Sort & Limit Processing for Visuals With Two Attribute Group-By Fields
This applies to: Visual Data Discovery
The logic used for sort and limit processing for visuals that use two attribute group-by fields (such as heat maps or floating bubble charts) requires additional explanation. The sort and limit logic used in Symphony are linked to each other and are not global. Thus, the unique entries available for group 2 sort and limit processing depend on the number of unique entries produced by group 1 sort and limit processing.
Limit Processing
In general, when two attribute group-by fields are used in a visual, the limit for group 1 affects the maximum number of elements available to be limited by group 2. So the limit for group 1 is applied first and the limit for group 2 is applied to the results of the limit for group 1. This limits the maximum number of subgroup elements within each group element.
Heat Map Examples
In heat maps, you can apply a limit for both group 1 and group 2. The limit for group 2 depends on the results of the group 1 limit. The results from a group 1 limit should always match the limit set, but the results from a group 2 limit might match, but also might be less than the limit set. For example, if the limit for group 1 is 10, there should be 10 rows and columns in the result passed to the group 2 limit processing. So, if the limit for group 2 is also 10, fewer than 10 rows and columns may result from the group 2 limit processing.
Here is another heat map example. Suppose your heat map has:
- A group 1 limit of 10 and a group 2 limit of 5.
- From an absolute perspective, there are 100 unique group 1 values and 10 unique group 2 values.
Based on the first 10 unique group 1 values shown on the heat map, there might only actually be 4 corresponding unique group 2 values and thus, 4 will show for group 2 even though it has a limit of 5.
Now assume that the group 1 limit is increased to 25, but the group 2 limit is still 5. The first 25 unique group 1 values might have 5 or more unique group 2 values, in which case only 5 will show for group 2 because that is its limit.
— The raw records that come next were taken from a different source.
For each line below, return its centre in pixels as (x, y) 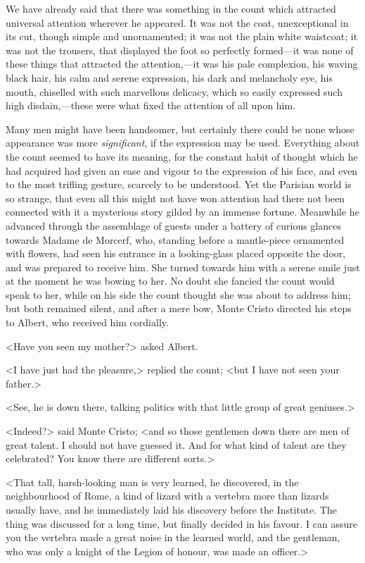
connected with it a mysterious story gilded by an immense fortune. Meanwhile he (182, 212)
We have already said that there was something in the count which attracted (171, 8)
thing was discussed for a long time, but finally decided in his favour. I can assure (181, 523)
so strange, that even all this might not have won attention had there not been (175, 198)
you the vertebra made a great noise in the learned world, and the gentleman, (173, 537)
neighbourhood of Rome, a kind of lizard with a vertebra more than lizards (167, 496)
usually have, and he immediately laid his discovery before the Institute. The (171, 509)
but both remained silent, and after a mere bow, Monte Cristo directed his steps (179, 308)
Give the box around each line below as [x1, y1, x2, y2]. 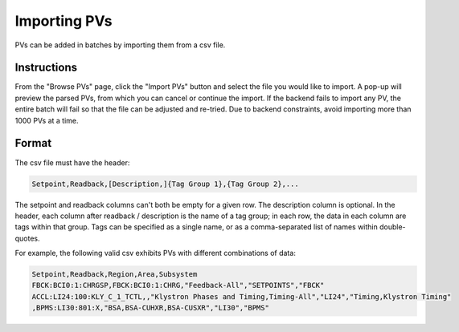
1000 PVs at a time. [14, 115, 80, 125]
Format [14, 136, 52, 150]
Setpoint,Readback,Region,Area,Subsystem [31, 269, 198, 279]
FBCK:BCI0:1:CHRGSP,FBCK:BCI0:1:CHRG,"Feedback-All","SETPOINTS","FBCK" [31, 281, 325, 290]
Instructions [14, 61, 78, 75]
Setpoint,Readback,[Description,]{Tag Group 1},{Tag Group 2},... [31, 179, 299, 188]
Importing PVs [14, 12, 113, 30]
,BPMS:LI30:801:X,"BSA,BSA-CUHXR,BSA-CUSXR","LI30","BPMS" [31, 303, 269, 313]

However, if the first 25 unique group 1 values still only have 4 corresponding unique group 2 values, group 2 will only have 4 rows and columns on the heat map.
Now assume that the group 1 limit is increased to 100 and the group 2 limit is increased to 10. As all the group 1 values are shown (there are only 100 unique group 1 values), all 10 unique group 2 values should show on the heat map, unless there is not enough space to render the full heat map. If this happens, the number of rows and columns for group 1 and group 2 respectively might be smaller.
Sort Processing
In general, when two attribute group-by fields are used in a visual, the sort for group 1 sorts all the data and the sort applied by group 2 sorts the subgroup (group 2 elements) within each group 1 element. To verify that sorting has happened correctly, compare the aggregate results of each group 1 element using whatever metric function or calculation logic applied, but compare the group 2 subgroup elements within the same group 1 element to make sure group 2 sorting is correct. Do not rely on the individual results shown on the tooltip when hovering over a data point -- but look at the aggregate values for each group 1 element when verifying the sort logic.
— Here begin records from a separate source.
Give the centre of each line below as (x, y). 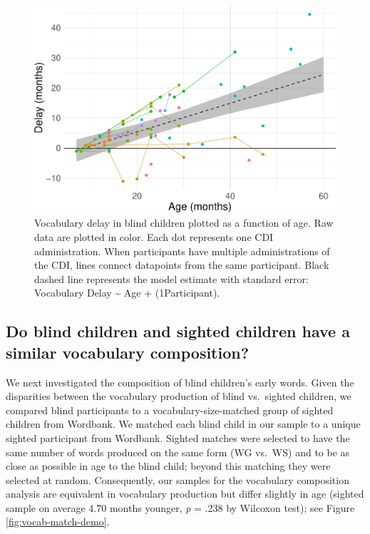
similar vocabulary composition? (128, 352)
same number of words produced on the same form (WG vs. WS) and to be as (178, 452)
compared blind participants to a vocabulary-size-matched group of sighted (170, 410)
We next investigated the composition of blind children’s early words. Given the (180, 382)
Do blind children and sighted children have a (178, 331)
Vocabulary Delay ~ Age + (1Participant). (127, 293)
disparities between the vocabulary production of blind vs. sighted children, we (179, 396)
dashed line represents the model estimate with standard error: (171, 278)

For example, assume you have a heat map where group 1 refers to rows and group 2 refers to columns. In one row (we'll call it A) has one column with a really large value. however, if another row (B) has multiple columns that sum up to a larger value than the value in A), the B row will sort higher than the A row (assuming you are sorting in descending order by Sum). Here's an extreme heat map example. Suppose row A has a single column point with a value of 1,000,000 and row B has 12 column points (subgroup elements) with values of 100,000 each. If you are sorting in descending order by this same metric on group 1, row B will sort higher than row A. Thus there might be a data point in the middle of the heat map that appears with a much higher individual metric value, but the chart is still sorted correctly.
Floating Bubble Sort Processing
Floating bubble charts have two groups and two metrics. The first group-by attribute represents data along the X-axis and the second group-by attribute is reflected along the Y-axis. Symphony determines the correct place on a chart for a data point based on the first metric (on the Y axis). The second metric affects the size of the bubbles only. Consequently, when you sort by the first group-by attribute (X-axis), it affects the representation of data long the X-axis and when you sort by the second group-by attribute (Y-axis), it affects the representation along the Y-axis.
Sort and limit processing in scatter plot visuals sort and limit the data returned to the scatter plot and not the way the scatter plot is rendered on the screen.